Effect of Ca2+ and Sr2+ doping on the microstructure and cell performance of samaria-doped ceria electrolytes used in solid oxide fuel cells

• S15C05DC is a better choice than S15S05DC in the electrolyte materials.
• The power density of S15C05DC electrolyte-supported cell is 213 mW cm−2.
• Maximum densification strain rate of S15C05DC is 10.6–11.1 × 10−3 min−1 at 1330 °C.
• Addition of Ca or Sr ion can act as an aid for accelerating CeO2 sintering.
• The diffuse scattering of SAED patterns are more clearly observed in S15C05DC.

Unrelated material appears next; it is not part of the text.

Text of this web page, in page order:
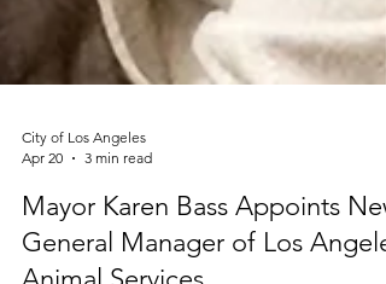
City of Los Angeles
Apr 20
3 min read
Mayor Karen Bass Appoints New

Ce0.8Sm0.15Ca0.05O1.875 (S15C05DC) and Ce0.8Sm0.15Sr0.05O1.875 (S15S05DC) electrolytes were synthesized by a solid-state reaction and used to prepare solid oxide fuel cells. The microstructures and electrical properties of the electrolytes were analyzed by XRD, SEM, thermal analyzer, thermomechanical analysis, TEM, electrochemical analysis, and impedance spectroscopy. The maximum densification strain rates of S15C05DC and S15S05DC were 10.6 × 10−3–11.1 × 10−3 min−1 at 1330 °C and 8.3 × 10−3–8.7 × 10−3 min−1 at 1300 °C, respectively. The addition of Ca2+ or Sr2+ could help in accelerating CeO2 sintering. The maximum open-circuit voltages and power densities of La0.6Sr0.4Co0.2Fe0.8O3−δ/S15C05DC/Ce0.8Sm0.2O1.9-Ni (cell I) and La0.6Sr0.4Co0.2Fe0.8O3−δ/S15S05DC/Ce0.8Sm0.2O1.9-Ni (cell II) were 0.72 V and 213 mW cm−2 and 0.71 V and 173 mW cm−2, respectively, at 800 °C. The ohmic resistances of cells I and II are 0.443 and 0.505 Ω cm2, respectively, at 800 °C. The conclusion is that S15C05DC is a better choice than S15S05DC in the electrolyte materials.